[To do]:
Starting with the line that holds "Result of initial" and stopping after the line that holds "Bayesian inference [8, 417, 204, 448]", repeat the lines below word for word, without the pictures.

[Input data]:
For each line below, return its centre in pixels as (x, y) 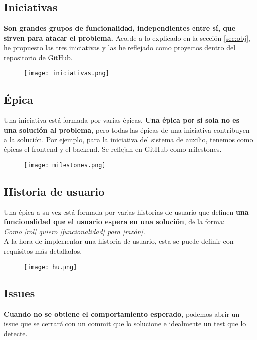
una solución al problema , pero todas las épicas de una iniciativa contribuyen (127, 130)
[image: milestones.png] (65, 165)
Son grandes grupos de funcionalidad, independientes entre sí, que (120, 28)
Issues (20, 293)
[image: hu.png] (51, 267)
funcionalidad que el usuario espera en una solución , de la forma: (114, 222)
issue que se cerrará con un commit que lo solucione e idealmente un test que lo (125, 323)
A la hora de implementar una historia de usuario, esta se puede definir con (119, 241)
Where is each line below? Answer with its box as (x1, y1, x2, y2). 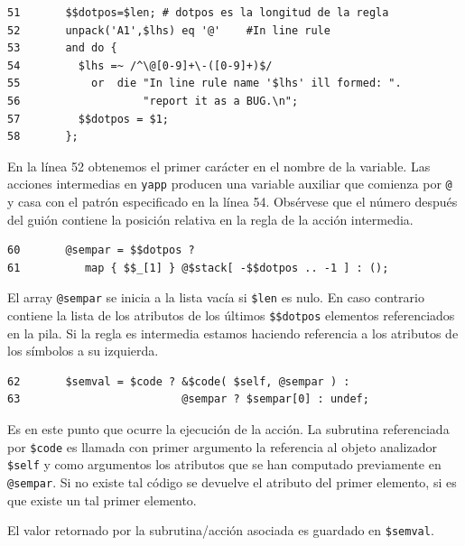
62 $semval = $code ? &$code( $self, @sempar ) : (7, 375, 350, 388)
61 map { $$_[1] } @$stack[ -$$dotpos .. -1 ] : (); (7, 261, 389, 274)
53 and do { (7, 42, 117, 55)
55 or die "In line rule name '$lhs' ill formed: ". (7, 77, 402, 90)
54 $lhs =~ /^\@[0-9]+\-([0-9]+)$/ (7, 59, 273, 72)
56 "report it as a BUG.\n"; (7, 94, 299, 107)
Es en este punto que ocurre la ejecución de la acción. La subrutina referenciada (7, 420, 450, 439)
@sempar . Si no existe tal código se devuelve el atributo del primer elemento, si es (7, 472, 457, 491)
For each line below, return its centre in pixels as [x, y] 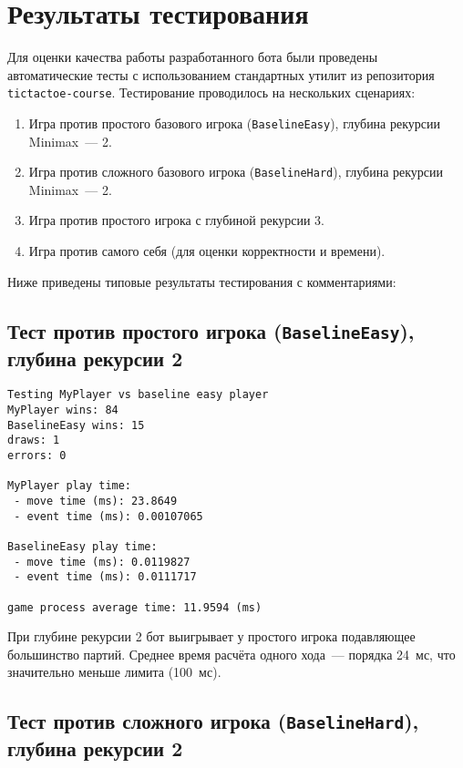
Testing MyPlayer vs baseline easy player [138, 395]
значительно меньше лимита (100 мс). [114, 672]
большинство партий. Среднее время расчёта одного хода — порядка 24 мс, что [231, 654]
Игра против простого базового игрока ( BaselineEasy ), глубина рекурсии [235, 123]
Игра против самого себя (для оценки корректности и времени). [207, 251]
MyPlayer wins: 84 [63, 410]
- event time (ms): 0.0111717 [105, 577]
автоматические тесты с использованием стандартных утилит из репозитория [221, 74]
---
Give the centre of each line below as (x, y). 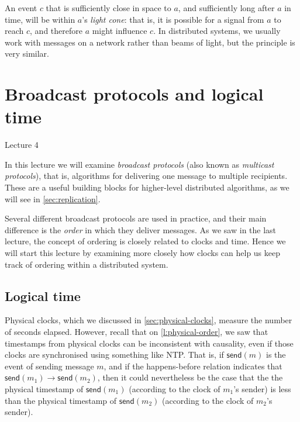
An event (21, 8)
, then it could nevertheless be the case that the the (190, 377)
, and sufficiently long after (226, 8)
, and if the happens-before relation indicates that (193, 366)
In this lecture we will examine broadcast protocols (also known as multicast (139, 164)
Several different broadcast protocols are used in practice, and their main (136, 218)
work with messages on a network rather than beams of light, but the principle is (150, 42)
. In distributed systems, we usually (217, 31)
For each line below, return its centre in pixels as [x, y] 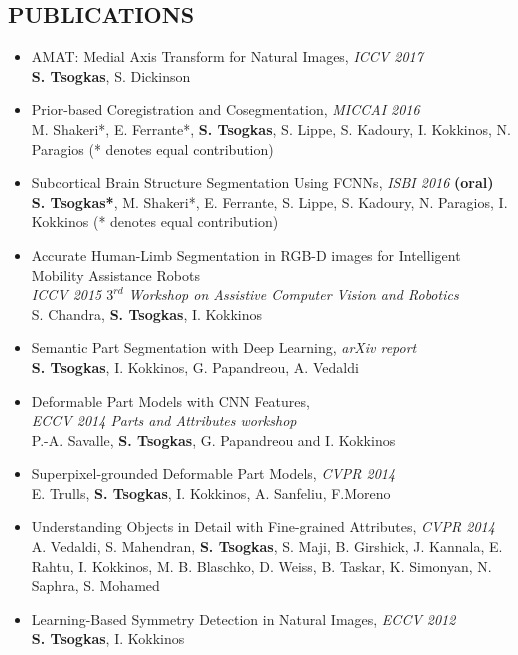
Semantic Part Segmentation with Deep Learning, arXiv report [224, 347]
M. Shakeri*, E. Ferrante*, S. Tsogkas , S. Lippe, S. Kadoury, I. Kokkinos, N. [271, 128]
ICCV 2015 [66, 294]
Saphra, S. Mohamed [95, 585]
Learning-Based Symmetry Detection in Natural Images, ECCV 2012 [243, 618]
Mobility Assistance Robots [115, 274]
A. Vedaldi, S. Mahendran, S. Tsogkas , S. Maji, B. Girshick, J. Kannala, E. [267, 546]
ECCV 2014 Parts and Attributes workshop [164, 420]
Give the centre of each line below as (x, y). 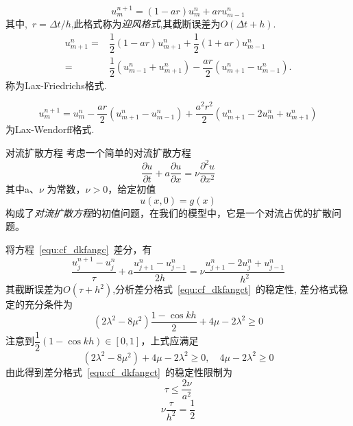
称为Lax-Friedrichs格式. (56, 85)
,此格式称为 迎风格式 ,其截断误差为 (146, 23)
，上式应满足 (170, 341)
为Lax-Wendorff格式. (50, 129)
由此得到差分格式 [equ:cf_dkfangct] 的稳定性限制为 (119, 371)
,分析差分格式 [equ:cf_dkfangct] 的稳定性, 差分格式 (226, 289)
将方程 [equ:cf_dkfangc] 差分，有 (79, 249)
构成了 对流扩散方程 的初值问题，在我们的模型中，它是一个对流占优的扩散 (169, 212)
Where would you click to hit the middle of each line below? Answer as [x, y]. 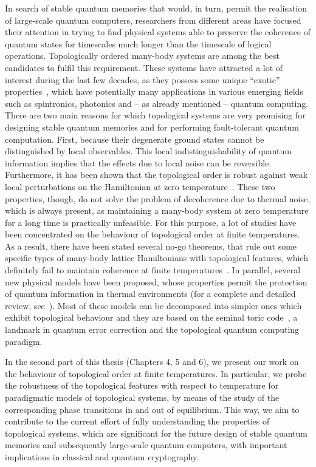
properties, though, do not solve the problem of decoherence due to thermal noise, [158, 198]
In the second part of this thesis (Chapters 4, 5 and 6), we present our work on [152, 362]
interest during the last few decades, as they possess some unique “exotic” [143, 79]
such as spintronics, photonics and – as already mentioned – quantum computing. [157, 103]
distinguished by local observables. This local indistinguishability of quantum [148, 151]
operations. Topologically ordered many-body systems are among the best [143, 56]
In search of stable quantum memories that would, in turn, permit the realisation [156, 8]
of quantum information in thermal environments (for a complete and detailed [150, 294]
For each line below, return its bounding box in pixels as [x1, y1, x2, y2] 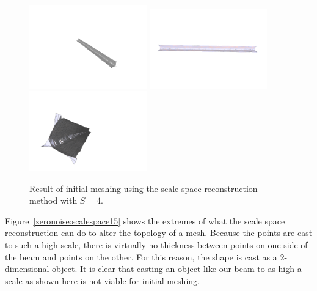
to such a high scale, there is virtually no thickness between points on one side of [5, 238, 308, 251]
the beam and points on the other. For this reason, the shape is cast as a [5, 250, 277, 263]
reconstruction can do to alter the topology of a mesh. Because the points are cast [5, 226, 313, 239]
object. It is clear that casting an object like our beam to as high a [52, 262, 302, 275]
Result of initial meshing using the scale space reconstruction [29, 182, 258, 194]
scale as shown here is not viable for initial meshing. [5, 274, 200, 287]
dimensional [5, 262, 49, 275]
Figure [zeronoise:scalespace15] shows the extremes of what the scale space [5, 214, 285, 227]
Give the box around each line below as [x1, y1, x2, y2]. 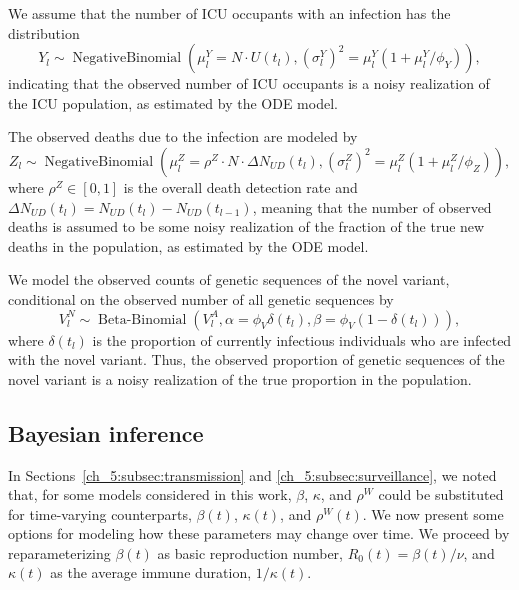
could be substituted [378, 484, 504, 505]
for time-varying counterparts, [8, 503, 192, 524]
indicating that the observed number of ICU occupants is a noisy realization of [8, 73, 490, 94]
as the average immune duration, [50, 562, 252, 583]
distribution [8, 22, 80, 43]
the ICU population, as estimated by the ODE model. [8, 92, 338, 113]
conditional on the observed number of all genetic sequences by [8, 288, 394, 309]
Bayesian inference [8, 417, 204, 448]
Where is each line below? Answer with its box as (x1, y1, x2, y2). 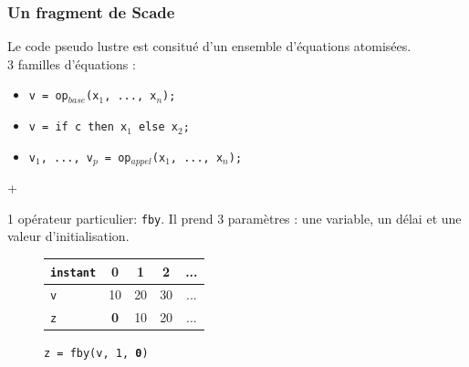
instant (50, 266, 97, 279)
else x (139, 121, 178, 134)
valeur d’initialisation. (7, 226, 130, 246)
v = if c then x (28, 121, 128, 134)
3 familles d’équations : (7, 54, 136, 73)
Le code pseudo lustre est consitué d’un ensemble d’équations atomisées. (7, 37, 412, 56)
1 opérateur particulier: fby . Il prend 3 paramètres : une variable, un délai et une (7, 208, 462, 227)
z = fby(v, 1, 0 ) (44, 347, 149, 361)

[Problem solution]:
Result of initial meshing using the scale space reconstruction [29, 182, 258, 194]
scale as shown here is not viable for initial meshing. [5, 274, 200, 287]
dimensional [5, 262, 49, 275]
Figure [zeronoise:scalespace15] shows the extremes of what the scale space [5, 214, 285, 227]
Give the box around each line below as [x1, y1, x2, y2]. 
could be substituted [378, 484, 504, 505]
for time-varying counterparts, [8, 503, 192, 524]
indicating that the observed number of ICU occupants is a noisy realization of [8, 73, 490, 94]
as the average immune duration, [50, 562, 252, 583]
distribution [8, 22, 80, 43]
the ICU population, as estimated by the ODE model. [8, 92, 338, 113]
conditional on the observed number of all genetic sequences by [8, 288, 394, 309]
Bayesian inference [8, 417, 204, 448]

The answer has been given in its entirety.